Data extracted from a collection

=-=-=

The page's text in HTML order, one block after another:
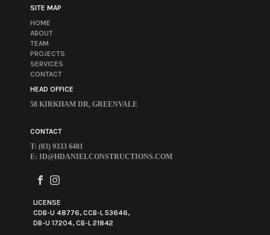
SITE MAP
HOME
ABOUT
TEAM
PROJECTS
SERVICES
CONTACT
HEAD OFFICE
58 KIRKHAM DR, GREENVALE
CONTACT
T: (03) 9333 6481
E: ID@HDANIELCONSTRUCTIONS.COM
LICENSE
CDB-U 48776, CCB-L 53646,
DB-U 17204, CB-L 21842
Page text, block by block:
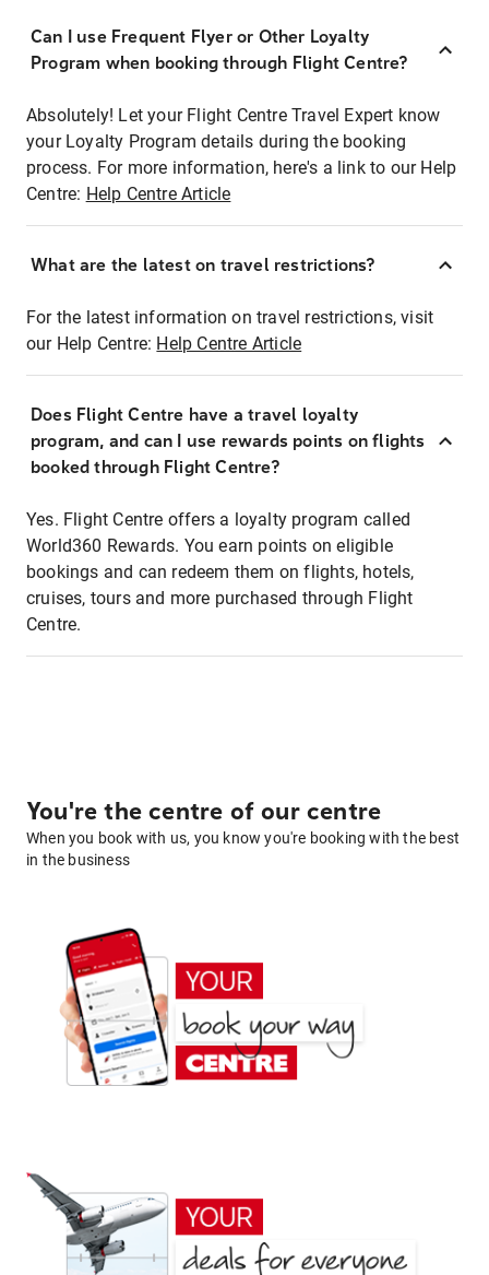
Can I use Frequent Flyer or Other Loyalty
Program when booking through Flight Centre?
Absolutely! Let your Flight Centre Travel Expert know
your Loyalty Program details during the booking
process. For more information, here's a link to our Help
Centre: Help Centre Article
What are the latest on travel restrictions?
For the latest information on travel restrictions, visit
our Help Centre: Help Centre Article
Does Flight Centre have a travel loyalty
program, and can I use rewards points on flights
booked through Flight Centre?
Yes. Flight Centre offers a loyalty program called
World360 Rewards. You earn points on eligible
bookings and can redeem them on flights, hotels,
cruises, tours and more purchased through Flight
Centre.
You're the centre of our centre
When you book with us, you know you're booking with the best
in the business
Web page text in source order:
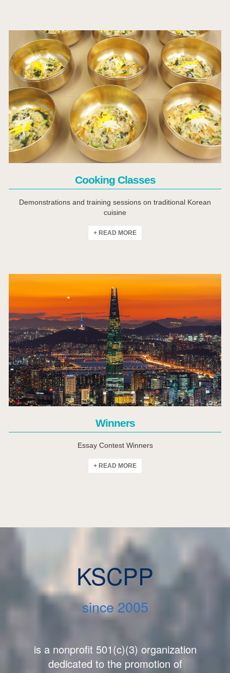
Cooking Classes
Demonstrations and training sessions on traditional Korean
cuisine
+ READ MORE
Winners
Essay Contest Winners
+ READ MORE
KSCPP
since 2005
is a nonprofit 501(c)(3) organization
dedicated to the promotion of
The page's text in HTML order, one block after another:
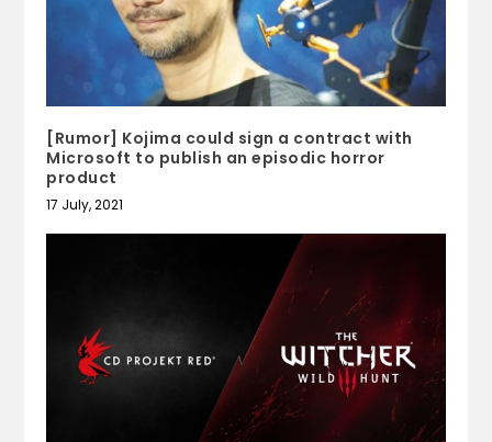
[Rumor] Kojima could sign a contract with
Microsoft to publish an episodic horror
product
17 July, 2021
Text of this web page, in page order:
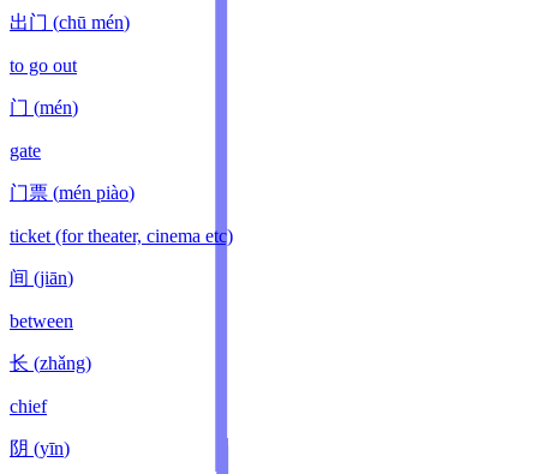
出门 (chū mén)
to go out
门 (mén)
gate
门票 (mén piào)
ticket (for theater, cinema etc)
间 (jiān)
between
长 (zhǎng)
chief
阴 (yīn)
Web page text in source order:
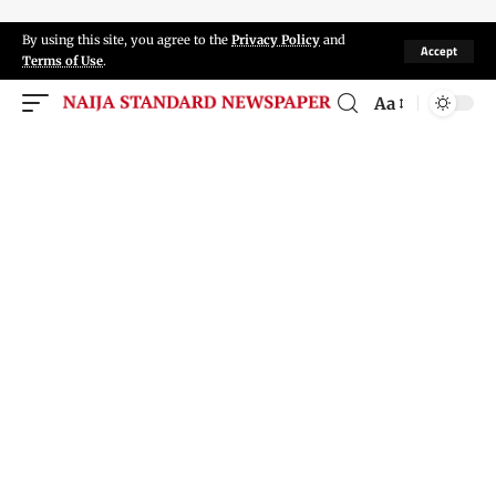
By using this site, you agree to the Privacy Policy and
Terms of Use.
Accept
Aa
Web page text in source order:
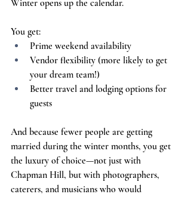
Winter opens up the calendar.
You get:
Prime weekend availability
Vendor flexibility (more likely to get
your dream team!)
Better travel and lodging options for
guests
And because fewer people are getting
married during the winter months, you get
the luxury of choice—not just with
Chapman Hill, but with photographers,
caterers, and musicians who would
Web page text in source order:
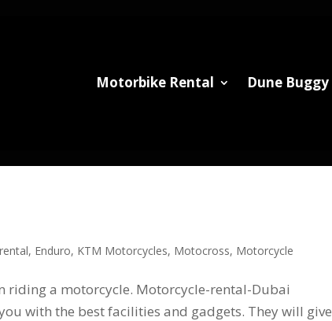
Motorbike Rental Dune Buggy
, Enduro, KTM Motorcycles, Motocross, Motorcycle
riding a motorcycle. Motorcycle-rental-Dubai
with the best facilities and gadgets. They will give
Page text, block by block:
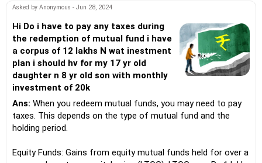
Planner) credentialed professional. He is the Director of Holistic
Distribution (ARN-4188) and APMI-registered PMS Distribution
firm (APRN07386), helping clients build long-term wealth
through mutual funds and other investment solutions.
Asked by Anonymous - Jun 28, 2024
Hi Do i have to pay any taxes during
the redemption of mutual fund i have
a corpus of 12 lakhs N wat inestment
plan i should hv for my 17 yr old
daughter n 8 yr old son with monthly
investment of 20k
Ans: When you redeem mutual funds, you may need to pay
taxes. This depends on the type of mutual fund and the
holding period.
Equity Funds: Gains from equity mutual funds held for over a
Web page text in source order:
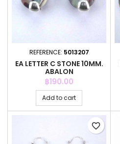
REFERENCE: 5013207
EA LETTER C STONE 10MM.
ABALON
Price
฿190.00
Add to cart
favorite_border
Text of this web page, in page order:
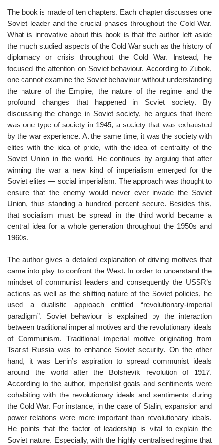
The book is made of ten chapters. Each chapter discusses one
Soviet leader and the crucial phases throughout the Cold War.
What is innovative about this book is that the author left aside
the much studied aspects of the Cold War such as the history of
diplomacy or crisis throughout the Cold War. Instead, he
focused the attention on Soviet behaviour. According to Zubok,
one cannot examine the Soviet behaviour without understanding
the nature of the Empire, the nature of the regime and the
profound changes that happened in Soviet society. By
discussing the change in Soviet society, he argues that there
was one type of society in 1945, a society that was exhausted
by the war experience. At the same time, it was the society with
elites with the idea of pride, with the idea of centrality of the
Soviet Union in the world. He continues by arguing that after
winning the war a new kind of imperialism emerged for the
Soviet elites — social imperialism. The approach was thought to
ensure that the enemy would never ever invade the Soviet
Union, thus standing a hundred percent secure. Besides this,
that socialism must be spread in the third world became a
central idea for a whole generation throughout the 1950s and
1960s.
The author gives a detailed explanation of driving motives that
came into play to confront the West. In order to understand the
mindset of communist leaders and consequently the USSR’s
actions as well as the shifting nature of the Soviet policies, he
used a dualistic approach entitled “revolutionary-imperial
paradigm”. Soviet behaviour is explained by the interaction
between traditional imperial motives and the revolutionary ideals
of Communism. Traditional imperial motive originating from
Tsarist Russia was to enhance Soviet security. On the other
hand, it was Lenin’s aspiration to spread communist ideals
around the world after the Bolshevik revolution of 1917.
According to the author, imperialist goals and sentiments were
cohabiting with the revolutionary ideals and sentiments during
the Cold War. For instance, in the case of Stalin, expansion and
power relations were more important than revolutionary ideals.
He points that the factor of leadership is vital to explain the
Soviet nature. Especially, with the highly centralised regime that
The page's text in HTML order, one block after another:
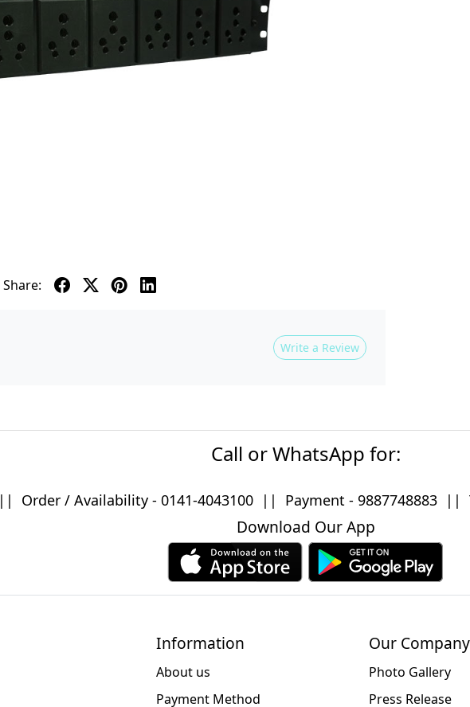
Share:
Write a Review
Call or WhatsApp for:
|| Order / Availability - 0141-4043100|| Payment - 9887748883||
Download Our App
Information
About us
Payment Method
Our Company
Photo Gallery
Press Release
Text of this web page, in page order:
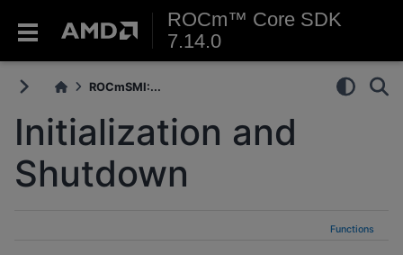
ROCm™ Core SDK
7.14.0
ROCmSMI:...
Initialization and
Shutdown
Functions
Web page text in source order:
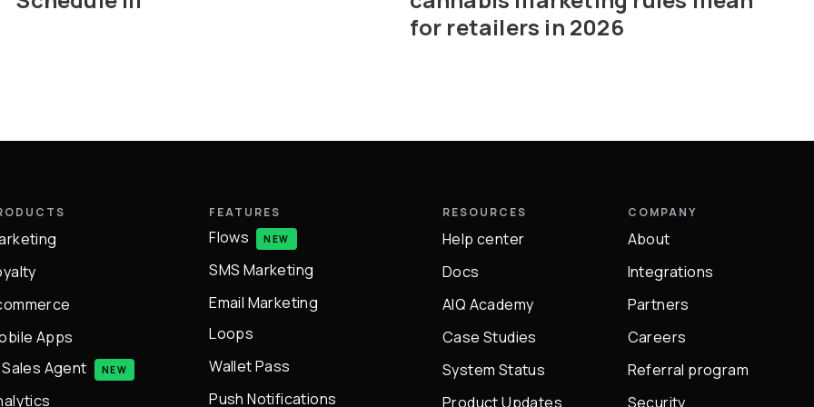
for retailers in 2026
Apps
Sales Agent
NEW
FEATURES
Flows NEW
SMS Marketing
Email Marketing
Loops
Wallet Pass
Push Notifications
RESOURCES
Help center
Docs
AIQ Academy
Case Studies
System Status
Product Updates
COMPANY
About
Integrations
Partners
Careers
Referral program
Security
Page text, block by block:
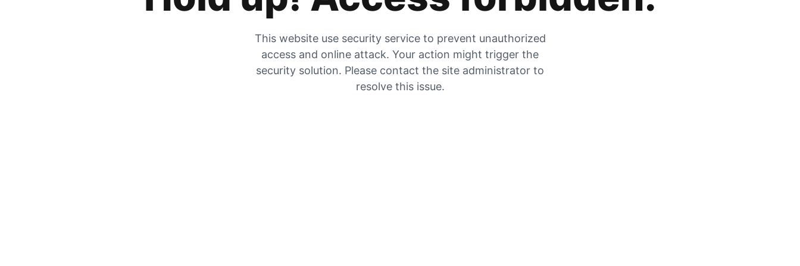
This website use security service to prevent unauthorized
access and online attack. Your action might trigger the
security solution. Please contact the site administrator to
resolve this issue.
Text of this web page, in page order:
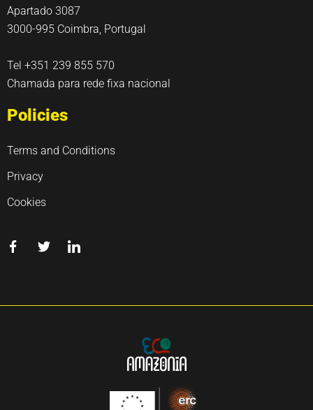
Apartado 3087
3000-995 Coimbra, Portugal
Tel +351 239 855 570
Chamada para rede fixa nacional
Policies
Terms and Conditions
Privacy
Cookies
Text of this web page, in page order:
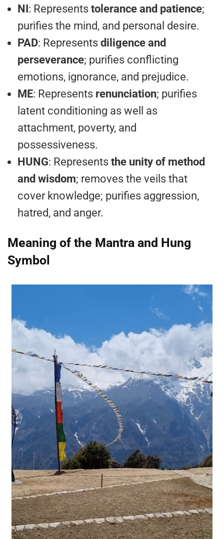
NI: Represents tolerance and patience;
purifies the mind, and personal desire.
PAD: Represents diligence and
perseverance; purifies conflicting
emotions, ignorance, and prejudice.
ME: Represents renunciation; purifies
latent conditioning as well as
attachment, poverty, and
possessiveness.
HUNG: Represents the unity of method
and wisdom; removes the veils that
cover knowledge; purifies aggression,
hatred, and anger.
Meaning of the Mantra and Hung
Symbol
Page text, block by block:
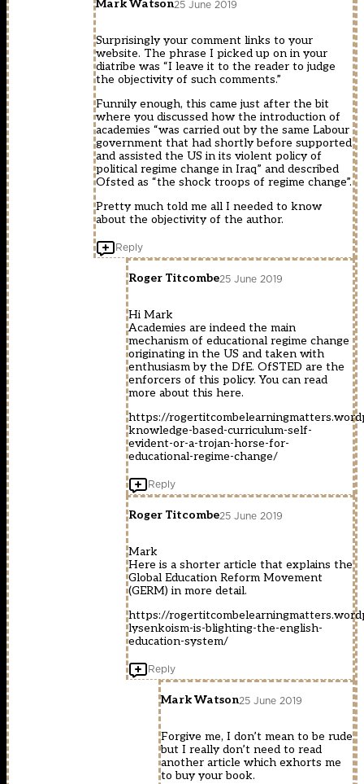
Mark Watson25 June 2019
Surprisingly your comment links to your
website. The phrase I picked up on in your
diatribe was “I leave it to the reader to judge
the objectivity of such comments.”
Funnily enough, this came just after the bit
where you discussed how the introduction of
academies “was carried out by the same Labour
government that had shortly before supported
and assisted the US in its violent policy of
political regime change in Iraq” and described
Ofsted as “the shock troops of regime change”.
Pretty much told me all I needed to know
about the objectivity of the author.
Reply
Roger Titcombe25 June 2019
Hi Mark
Academies are indeed the main
mechanism of educational regime change
originating in the US and taken with
enthusiasm by the DfE. OfSTED are the
enforcers of this policy. You can read
more about this here.
https://
knowledge-based-curriculum-self-
evident-or-a-trojan-horse-for-
educational-regime-change/
Reply
Roger Titcombe25 June 2019
Mark
Here is a shorter article that explains the
Global Education Reform Movement
(GERM) in more detail.
https://
lysenkoism-is-blighting-the-english-
education-system/
Reply
Mark Watson25 June 2019
Forgive me, I don’t mean to be rude
but I really don’t need to read
another article which exhorts me
to buy your book.
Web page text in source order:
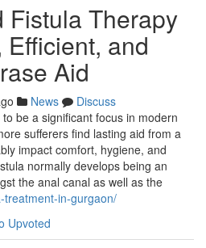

=-=-=

Every line above that contains "funds" counts once. Give the number of those lines and nothing more.

3